High protein snacks are the key to keeping a lean body, feeling fuller for longer, and aiding in muscle recovery. Snacks should contain at least 10 grams of protein, but these 10 listed will have 20 grams of protein or more!
Cottage Cheese Cup- 35 G protein
Blend a serving a fat free cottage cheese in the blender (15 grams protein)
Mix a 1 serving of protein powder in the cottage cheese (20 grams protein)
Top with berries and syrup
Peanut Butter Greek Yogurt Cup - 23 G protein
1 serving fat free Greek yogurt (15 grams protein)

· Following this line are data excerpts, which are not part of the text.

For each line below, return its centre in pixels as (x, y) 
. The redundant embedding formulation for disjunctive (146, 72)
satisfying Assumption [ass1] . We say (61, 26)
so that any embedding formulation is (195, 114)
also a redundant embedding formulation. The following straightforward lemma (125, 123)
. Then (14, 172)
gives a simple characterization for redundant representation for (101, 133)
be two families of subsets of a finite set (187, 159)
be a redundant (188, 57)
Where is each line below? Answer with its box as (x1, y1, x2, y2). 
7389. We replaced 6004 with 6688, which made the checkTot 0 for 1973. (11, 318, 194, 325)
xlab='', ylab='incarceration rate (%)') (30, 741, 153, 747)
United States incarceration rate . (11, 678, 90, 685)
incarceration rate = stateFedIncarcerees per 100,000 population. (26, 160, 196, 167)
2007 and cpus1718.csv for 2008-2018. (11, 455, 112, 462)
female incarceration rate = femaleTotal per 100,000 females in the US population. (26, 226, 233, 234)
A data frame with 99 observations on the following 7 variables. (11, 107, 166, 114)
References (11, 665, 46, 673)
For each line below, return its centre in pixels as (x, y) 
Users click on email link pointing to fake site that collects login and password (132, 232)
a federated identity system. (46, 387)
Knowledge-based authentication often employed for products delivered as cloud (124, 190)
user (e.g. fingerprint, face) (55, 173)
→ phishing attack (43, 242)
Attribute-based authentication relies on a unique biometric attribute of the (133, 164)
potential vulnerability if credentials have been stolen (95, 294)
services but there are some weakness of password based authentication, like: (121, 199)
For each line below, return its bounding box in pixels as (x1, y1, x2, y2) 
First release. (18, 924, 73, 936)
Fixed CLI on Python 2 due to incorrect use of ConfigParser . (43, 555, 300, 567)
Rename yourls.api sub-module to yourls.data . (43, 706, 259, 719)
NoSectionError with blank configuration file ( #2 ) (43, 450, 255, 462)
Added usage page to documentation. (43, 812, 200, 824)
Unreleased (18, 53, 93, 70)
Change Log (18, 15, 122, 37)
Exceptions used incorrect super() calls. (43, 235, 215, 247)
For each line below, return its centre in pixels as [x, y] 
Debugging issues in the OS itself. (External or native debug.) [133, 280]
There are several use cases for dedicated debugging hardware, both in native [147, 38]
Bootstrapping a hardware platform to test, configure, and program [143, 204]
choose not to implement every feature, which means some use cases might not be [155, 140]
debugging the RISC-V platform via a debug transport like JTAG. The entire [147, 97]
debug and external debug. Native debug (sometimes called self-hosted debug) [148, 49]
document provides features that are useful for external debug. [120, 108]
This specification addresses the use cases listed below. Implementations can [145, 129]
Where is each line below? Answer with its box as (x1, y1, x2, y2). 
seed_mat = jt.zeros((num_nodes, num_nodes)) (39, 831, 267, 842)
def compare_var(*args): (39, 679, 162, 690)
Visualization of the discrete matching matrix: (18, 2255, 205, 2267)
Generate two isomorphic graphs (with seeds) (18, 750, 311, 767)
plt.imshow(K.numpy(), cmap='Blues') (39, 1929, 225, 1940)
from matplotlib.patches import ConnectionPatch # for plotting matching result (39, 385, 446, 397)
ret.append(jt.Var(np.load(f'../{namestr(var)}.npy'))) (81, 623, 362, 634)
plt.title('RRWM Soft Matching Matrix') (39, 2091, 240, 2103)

1 serving PBFIT (8 grams protein)
Top with cinnamon and chocolate chips
Beef Jerky & Cheese - 31 G protein
2 Chomps turkey or beef sticks (24 grams protein)
pair with 1 serving hard cheddar cheese (7 grams)
Protein Shake - 20 G protein
1 serving protein powder (20 grams protein)
1 serving almond milk
1 serving creamer of choice for added flavor
Edamame & Chili Flakes - 23 G protein
1.5 cup of edamame (23 grams protein)
Sprinkle chili flakes on top and airfry for 5 minutes
Tuna Lettuce Wraps - 20 G protein
1 serving tuna (20 grams protein)
Wrap tuna in lettuce and add condiments of choice (mustard, mayo, relish, etc.)